/sprk

Primary LanguageCOtherNOASSERTION

sprk

light-weight implementation of distributed data processing ala apache spark.

sprk_ctx_t *context = sprk_ctx_new();
sprk_dataset_t *dataset = sprk_dataset_new(context, "pathlist");

sprk_dataset_mul(dataset, 2);
sprk_dataset_checkpoint(dataset);  // evaluate and cache dataset
double sum = sprk_dataset_sum(dataset); // only has to perform sum
double sum2 = sprk_dataset_sum(dataset); // only has to perform sum

sprk_dataset_destroy(dataset);
sprk_ctx_destroy(context);

sprk_ctx_t *context = sprk_ctx_new();

  • get list of executor hostnames/ports
  • create mapping of executor-id -> hostname:port
  • maintain this list as clients join cluster and disconnect
  • this context will manage all communication to executors
    • e.g. assign_block(block_t) -> executor-id

sprk_dataset_t *dataset = sprk_dataset_new(context, "pathlist");

  • create a dataset-id
  • parse pathlist into paths
  • break paths into blocks (id, path, offset, length)

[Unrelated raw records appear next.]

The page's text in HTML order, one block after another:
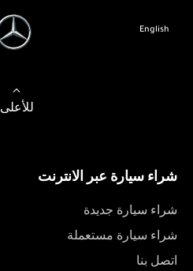
English
للأعلى
شراء سيارة عبر الانترنت
شراء سيارة جديدة
شراء سيارة مستعملة
اتصل بنا
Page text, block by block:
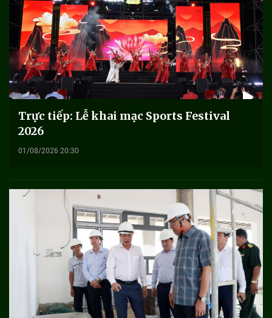
Trực tiếp: Lễ khai mạc Sports Festival
2026
01/08/2026 20:30
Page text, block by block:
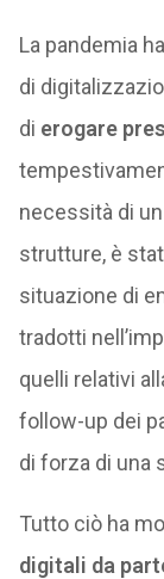
La pandemia
di
di erogare
necessità di
strutture, è
situazione di
tradotti
quelli relativi
follow-up dei
di forza di una
Tutto ciò ha
digitali da
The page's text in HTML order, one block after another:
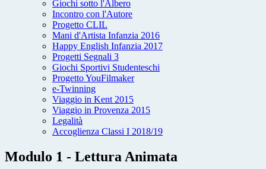
Giochi sotto l'Albero
Incontro con l'Autore
Progetto CLIL
Mani d'Artista Infanzia 2016
Happy English Infanzia 2017
Progetti Segnali 3
Giochi Sportivi Studenteschi
Progetto YouFilmaker
e-Twinning
Viaggio in Kent 2015
Viaggio in Provenza 2015
Legalità
Accoglienza Classi I 2018/19
Modulo 1 - Lettura Animata
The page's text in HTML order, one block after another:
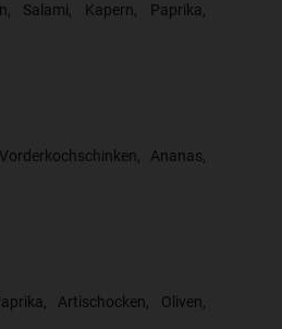
Salami, Kapern, Paprika,
Ananas,
Artischocken, Oliven,
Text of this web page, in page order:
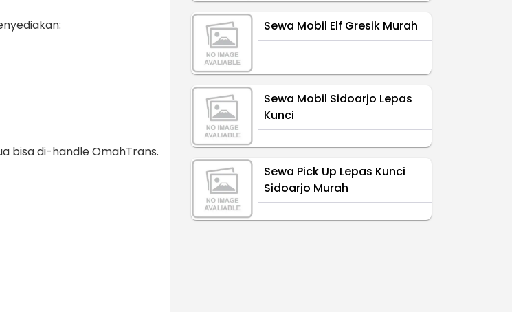
bisa di-handle OmahTrans.
Sewa Mobil Elf Gresik Murah
Sewa Mobil Sidoarjo Lepas
Kunci
Sewa Pick Up Lepas Kunci
Sidoarjo Murah

sprk_dataset_mul(dataset, 2);

  • append mul(2) transformation to all blocks in dataset

sprk_dataset_checkpoint(dataset);

  • causes a resolution of transformations in executors
  • blocking
  • broadcast (block-id, new-block-id, transformations)
    • only broadcast blocks which we know have been assigned
  • executors are subscribed to block-ids they own
  • executors accept the transformation work and send an ack
  • context receives acks that work was received
  • for block-ids that were not acked, then context.assign_block(new_block)
  • context.assign_block() all blocks which have never been assigned

double sum = sprk_dataset_sum(dataset);

  • causes sum compututations in executors
  • blocking
  • broadcast (dataset-id, sum())
  • executors ack when they accept the work
  • for block-ids that were not acked, then context.assign_block_with_computation(block, sum())
  • subscribe to (block-id, sum(), result) messages
  • aggregate as results come in
  • when all blocks accounted for, return.